_Exercise details_:
Retype, word for word, every line starting at the line with "Web page text" and ending with the final line of the entries; skip the pictures.
■ ■ ■ ■
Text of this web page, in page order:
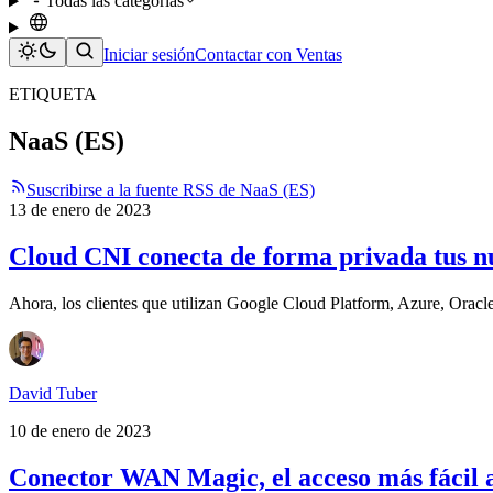
Iniciar sesiónContactar con Ventas
ETIQUETA
NaaS (ES)
Suscribirse a la fuente RSS de NaaS (ES)
13 de enero de 2023
Cloud CNI conecta de forma privada tus
Ahora, los clientes que utilizan Google Cloud Platform, Azure,
David Tuber
10 de enero de 2023
Conector WAN Magic, el acceso más
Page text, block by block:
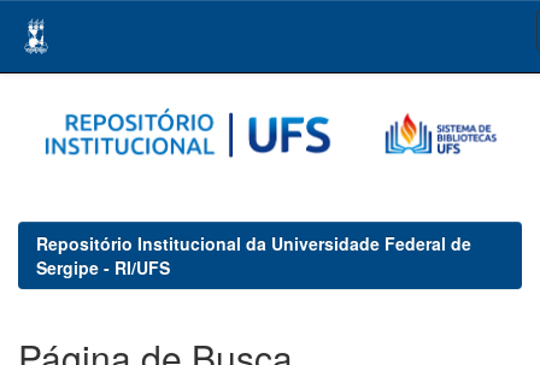
navigation
Repositório Institucional da Universidade Federal de
Sergipe - RI/UFS
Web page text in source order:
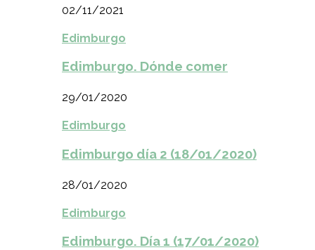
02/11/2021
Edimburgo
Edimburgo. Dónde comer
29/01/2020
Edimburgo
Edimburgo día 2 (18/01/2020)
28/01/2020
Edimburgo
Edimburgo. Día 1 (17/01/2020)
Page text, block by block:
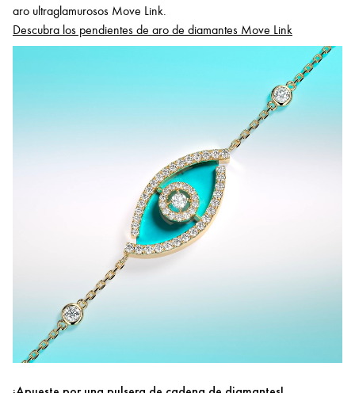
aro ultraglamurosos Move Link.
Descubra los pendientes de aro de diamantes Move Link
■ ■ ■ ■
_Finished task_:
Web page text in source order:
02/11/2021
Edimburgo
Edimburgo. Dónde comer
29/01/2020
Edimburgo
Edimburgo día 2 (18/01/2020)
28/01/2020
Edimburgo
Edimburgo. Día 1 (17/01/2020)
Page text, block by block:
aro ultraglamurosos Move Link.
Descubra los pendientes de aro de diamantes Move Link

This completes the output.